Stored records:
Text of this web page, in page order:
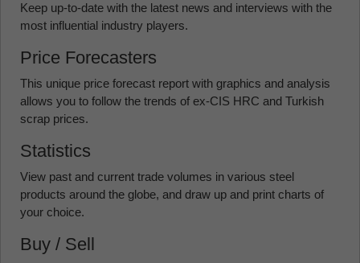
Keep up-to-date with the latest news and interviews with the
most influential industry players.
Price Forecasters
This unique price forecast report with graphics and analysis
allows you to follow the trends of ex-CIS HRC and Turkish
scrap prices.
Statistics
View past and current trade volumes in various steel
products around the globe, and draw up and print charts of
your choice.
Buy / Sell
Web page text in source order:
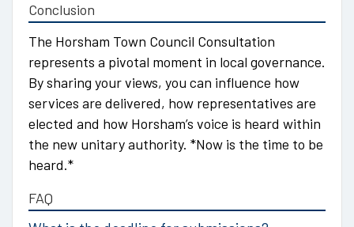
Conclusion
The Horsham Town Council Consultation
represents a pivotal moment in local governance.
By sharing your views, you can influence how
services are delivered, how representatives are
elected and how Horsham’s voice is heard within
the new unitary authority. *Now is the time to be
heard.*
FAQ
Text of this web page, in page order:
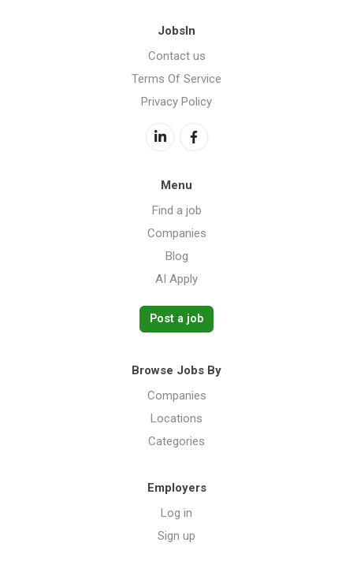
JobsIn
Contact us
Terms Of Service
Privacy Policy
Menu
Find a job
Companies
Blog
AI Apply
Post a job
Browse Jobs By
Companies
Locations
Categories
Employers
Log in
Sign up

:: Exercise instructions ::
The copy should hold exactly the lines above from the one with "your choice." through the one with "Terms Of Service", both ends counted, and no pictures at all.

:: Solved problem ::
your choice.
Buy / Sell
Web page text in source order:
Conclusion
The Horsham Town Council Consultation
represents a pivotal moment in local governance.
By sharing your views, you can influence how
services are delivered, how representatives are
elected and how Horsham’s voice is heard within
the new unitary authority. *Now is the time to be
heard.*
FAQ
Text of this web page, in page order:
JobsIn
Contact us
Terms Of Service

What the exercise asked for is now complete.